We are interested in testing whether or not a surrogate model can correctly identify unknown constraints based on categorical criteria with classification surrogates. Essentially, we want to account for scenarios where specialists can look at a set of experiments and label outcomes as 'acceptable', 'unacceptable', 'ideal', etc. 

This involves new models that produce `CategoricalOutput`'s rather than continuous outputs.

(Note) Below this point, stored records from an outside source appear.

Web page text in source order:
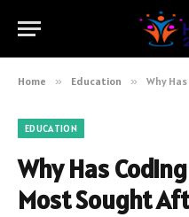
Home » Education » Why Has
EDUCATION
Why Has
Most Sought
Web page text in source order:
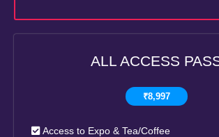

Mathematically, if $g_{\theta}:\mathbb{R}^d\to[0,1]^c$ represents the function governed by learnable parameters $\theta$ which outputs a probability vector over $c$ potential classes (i.e. for input $x\in\mathbb{R}^d$, $g_{\theta}(x)^\top\mathbf{1}=1$ where $\mathbf{1}$ is the vector of all 1's) and we have acceptibility criteria for the corresponding classes given by $a\in\{0,1\}^c$, we can compute the scalar output $g_{\theta}(x)^\top a\in[0,1]$ which represents the expected value of acceptance as an objective value to be passed in as a constrained function.

In this script, we look at a modified and constrained version of the optimization problem associated with the [Levy function](https://www.sfu.ca/~ssurjano/levy.html), which has a global minima at $x^*=\mathbf{1}$. We classify constraints for three classes: 'acceptable', 'unacceptable', and 'ideal' based on how close we are to the optimal decision variable; obviously, this value is unknown in a real-world setting, but this serves as a reasonable example.

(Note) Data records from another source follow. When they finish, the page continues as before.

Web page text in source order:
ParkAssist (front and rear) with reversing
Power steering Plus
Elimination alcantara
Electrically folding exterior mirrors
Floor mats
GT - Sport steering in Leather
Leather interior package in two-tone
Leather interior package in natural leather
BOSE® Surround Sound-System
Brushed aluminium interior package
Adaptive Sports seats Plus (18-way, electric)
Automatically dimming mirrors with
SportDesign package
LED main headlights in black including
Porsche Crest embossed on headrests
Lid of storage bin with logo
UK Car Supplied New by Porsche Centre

Initially, this script contains an example of JUST training the classification surrogate on the generated data.

In [1]:
# Import packages
import bofire.strategies.api as strategies
from bofire.data_models.api import Domain, Outputs, Inputs
from bofire.data_models.features.api import ContinuousInput, ContinuousOutput, CategoricalOutput, CategoricalInput
from bofire.data_models.objectives.api import MinimizeObjective, MinimizeSigmoidObjective, ConstrainedCategoricalObjective
import numpy as np
import pandas as pd

  from .autonotebook import tqdm as notebook_tqdm


## Manual setup of the optimization domain

The following cells show how to manually setup the optimization problem in BoFire for didactic purposes.

In [2]:
# Write a function which scales the inputs according to the Levy function - i.e. computes $w_i$
def scale_inputs(x: pd.Series) -> pd.Series:
    return 1 + (x - 1) / 4

In [3]:
# Set-up the inputs and outputs, use categorical domain just as an example
input_features = Inputs(features=[ContinuousInput(key=f"x_{i}", bounds=(-2, 2)) for i in range(5)] + [CategoricalInput(key=f"x_5", categories=["0", "1"], allowed=[True, True])])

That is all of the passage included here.